Low, guttural growling, the sound of claws scratching concrete.
She froze up tight as cherries in a deep freeze, motionless, helpless, staring at the huge, mangled German Shepherd a few feet away. Its left ear was missing, its coat filthy and stained with blood and bits of clinging leaves, sticks. There were great patches of skin ripped free from its battered skull, one of its eyes a gored hole. Its snout was bloody pulling away from lethal white teeth. Ropes of vile foamy saliva dangled from its mouth. The good ear was flattened against the skull as it made to leap.

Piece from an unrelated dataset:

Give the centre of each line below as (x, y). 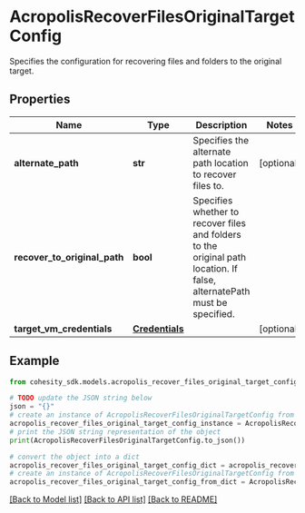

Johnny shoved her out of the way as the dog leapt.
It made it maybe three feet before it took a load of buckshot straight on that vaporized its head into bloody mucilage. Its body tumbled out into the road, legs still pistoning.
Johnny took Lisa by the arm. “C’mon, lady, time to march.”
She realized then that she was lost in a dream for nearly a block, Johnny leading her like the good shepherd with a lost lamb. Then she came out of it, thinking that she needed a fix.
But now wasn’t the time.
She’d been lucky so far, way too lucky. First with the woman at her parent’s house, then with the two punks that Johnny had clipped for her, and now with the dog.
How long could it possibly hold? How long?
Johnny stopped on a quiet street. “Way I see it,” he explained to her, “they’re not going to let us just walk out of here. My guess is that by now they’ve got this town closed-up tight. Which means, essentially, we’re prey.”
“Prey?”
He nodded. “We’re the enemy here, baby. Don’t you get it? We’re the weird ones, they’re normal. Normal because they’re the majority. They’ve got two choices with us: make us like them or kill us.”